• _EXERCISE BRIEF_: When you repeat the entries below, please keep them exact and leave out the pictures.

• _STUDY MATERIAL_:
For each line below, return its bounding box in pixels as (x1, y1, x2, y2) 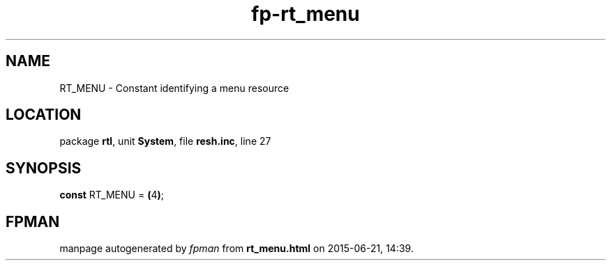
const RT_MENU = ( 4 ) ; (59, 189, 164, 201)
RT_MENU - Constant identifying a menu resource (59, 81, 289, 94)
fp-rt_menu (251, 2, 360, 26)
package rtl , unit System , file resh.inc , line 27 (59, 135, 271, 148)
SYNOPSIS (6, 159, 82, 177)
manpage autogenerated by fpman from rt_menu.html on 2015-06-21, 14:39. (59, 242, 414, 255)
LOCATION (6, 106, 82, 124)
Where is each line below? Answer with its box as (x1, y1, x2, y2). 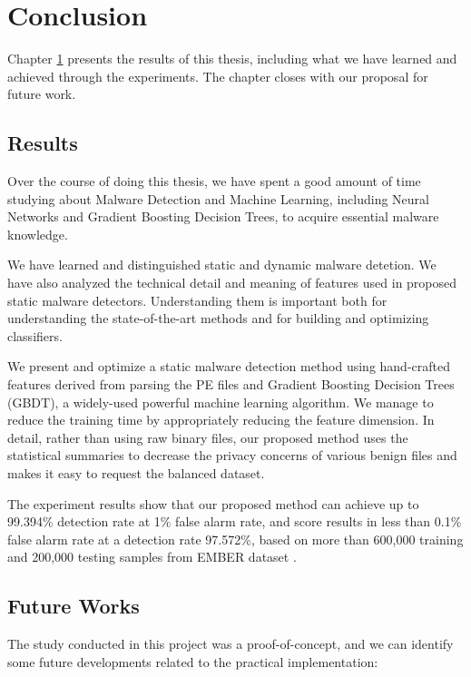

• _OUTPUT FOR THIS EXERCISE_:
For each line below, return its bounding box in pixels as (x1, y1, x2, y2) 
const RT_MENU = ( 4 ) ; (59, 189, 164, 201)
RT_MENU - Constant identifying a menu resource (59, 81, 289, 94)
fp-rt_menu (251, 2, 360, 26)
package rtl , unit System , file resh.inc , line 27 (59, 135, 271, 148)
SYNOPSIS (6, 159, 82, 177)
manpage autogenerated by fpman from rt_menu.html on 2015-06-21, 14:39. (59, 242, 414, 255)
LOCATION (6, 106, 82, 124)
Where is each line below? Answer with its box as (x1, y1, x2, y2). 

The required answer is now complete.